TO DO: Would you reproduce exactly the lines below from the one holding "memory. [43, 232]" through the one holding "Article Management : Create", inclusive, and no others?

#### ENTRIES PROVIDED ####

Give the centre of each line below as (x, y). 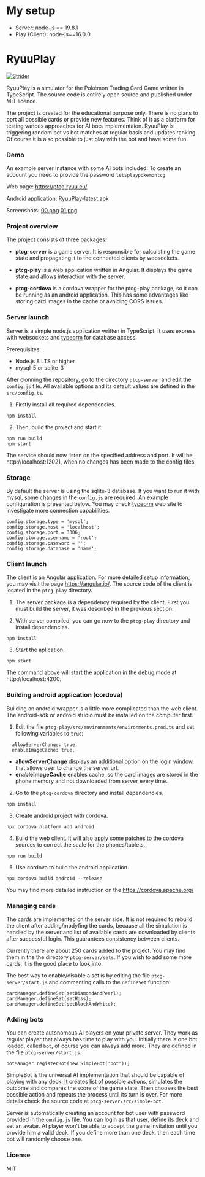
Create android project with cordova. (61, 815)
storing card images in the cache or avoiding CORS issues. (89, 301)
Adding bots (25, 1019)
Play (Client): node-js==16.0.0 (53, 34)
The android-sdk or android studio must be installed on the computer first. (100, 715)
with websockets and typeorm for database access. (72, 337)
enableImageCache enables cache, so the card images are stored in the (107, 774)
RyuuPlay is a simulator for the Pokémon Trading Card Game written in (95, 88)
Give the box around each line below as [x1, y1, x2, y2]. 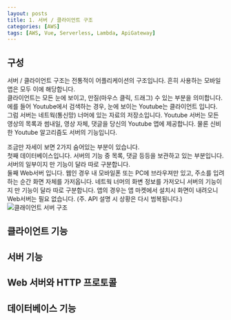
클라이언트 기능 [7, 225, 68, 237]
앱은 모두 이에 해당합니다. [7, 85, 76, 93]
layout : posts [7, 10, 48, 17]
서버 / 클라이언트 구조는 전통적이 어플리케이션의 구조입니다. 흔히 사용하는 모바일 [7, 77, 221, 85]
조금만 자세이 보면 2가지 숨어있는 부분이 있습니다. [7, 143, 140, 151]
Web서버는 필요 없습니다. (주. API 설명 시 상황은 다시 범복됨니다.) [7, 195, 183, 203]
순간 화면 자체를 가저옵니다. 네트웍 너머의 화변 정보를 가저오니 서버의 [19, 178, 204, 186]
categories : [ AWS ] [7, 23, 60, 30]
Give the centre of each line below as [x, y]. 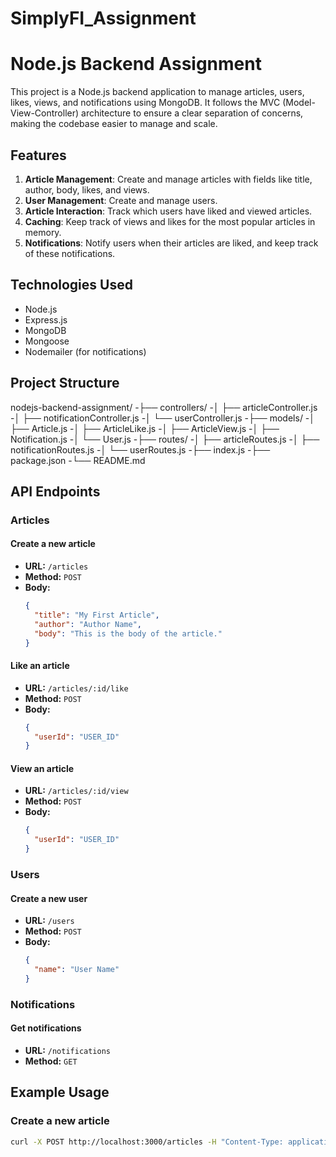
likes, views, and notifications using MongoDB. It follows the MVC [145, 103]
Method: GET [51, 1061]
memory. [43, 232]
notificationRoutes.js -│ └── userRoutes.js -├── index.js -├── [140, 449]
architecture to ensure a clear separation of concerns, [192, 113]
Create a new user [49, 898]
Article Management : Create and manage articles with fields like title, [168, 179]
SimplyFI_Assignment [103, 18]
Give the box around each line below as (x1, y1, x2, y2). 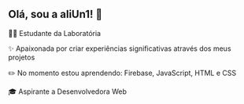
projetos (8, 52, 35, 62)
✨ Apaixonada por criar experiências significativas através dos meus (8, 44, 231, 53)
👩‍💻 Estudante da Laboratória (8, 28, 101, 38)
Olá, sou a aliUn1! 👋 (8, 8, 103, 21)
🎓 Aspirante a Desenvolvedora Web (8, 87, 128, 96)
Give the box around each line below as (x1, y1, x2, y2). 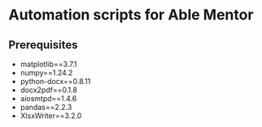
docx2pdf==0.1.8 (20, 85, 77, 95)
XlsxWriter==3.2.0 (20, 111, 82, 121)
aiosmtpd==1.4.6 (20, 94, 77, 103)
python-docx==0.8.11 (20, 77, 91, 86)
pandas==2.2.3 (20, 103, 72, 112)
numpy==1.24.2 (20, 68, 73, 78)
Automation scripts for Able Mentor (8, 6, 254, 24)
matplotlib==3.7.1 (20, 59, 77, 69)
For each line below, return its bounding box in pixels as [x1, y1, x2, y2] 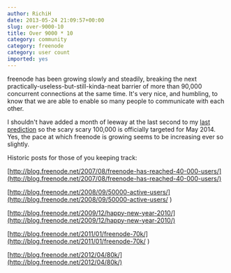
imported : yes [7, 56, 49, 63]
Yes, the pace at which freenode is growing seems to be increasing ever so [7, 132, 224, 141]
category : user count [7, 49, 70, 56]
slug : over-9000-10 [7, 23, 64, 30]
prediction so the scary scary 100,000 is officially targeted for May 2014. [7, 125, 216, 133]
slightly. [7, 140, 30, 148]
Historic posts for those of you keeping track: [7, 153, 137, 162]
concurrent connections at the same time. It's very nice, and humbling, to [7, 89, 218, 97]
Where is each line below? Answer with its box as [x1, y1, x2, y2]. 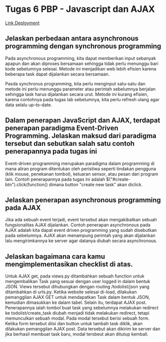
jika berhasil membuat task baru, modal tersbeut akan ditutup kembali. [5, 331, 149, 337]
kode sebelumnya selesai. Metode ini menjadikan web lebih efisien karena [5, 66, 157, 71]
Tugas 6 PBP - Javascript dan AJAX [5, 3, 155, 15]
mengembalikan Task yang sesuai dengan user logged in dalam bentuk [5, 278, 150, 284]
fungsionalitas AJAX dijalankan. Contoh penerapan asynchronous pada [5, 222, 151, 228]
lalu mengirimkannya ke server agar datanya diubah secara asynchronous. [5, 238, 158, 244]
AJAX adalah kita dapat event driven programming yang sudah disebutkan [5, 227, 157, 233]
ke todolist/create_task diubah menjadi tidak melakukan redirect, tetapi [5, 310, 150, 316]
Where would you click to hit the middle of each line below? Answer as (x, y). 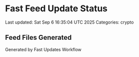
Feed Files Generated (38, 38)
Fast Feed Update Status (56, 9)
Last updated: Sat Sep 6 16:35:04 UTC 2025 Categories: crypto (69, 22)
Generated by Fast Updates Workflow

####

SOLUTION FOR THIS PROBLEM:
memory. [43, 232]
notificationRoutes.js -│ └── userRoutes.js -├── index.js -├── [140, 449]
architecture to ensure a clear separation of concerns, [192, 113]
Create a new user [49, 898]
Article Management : Create and manage articles with fields like title, [168, 179]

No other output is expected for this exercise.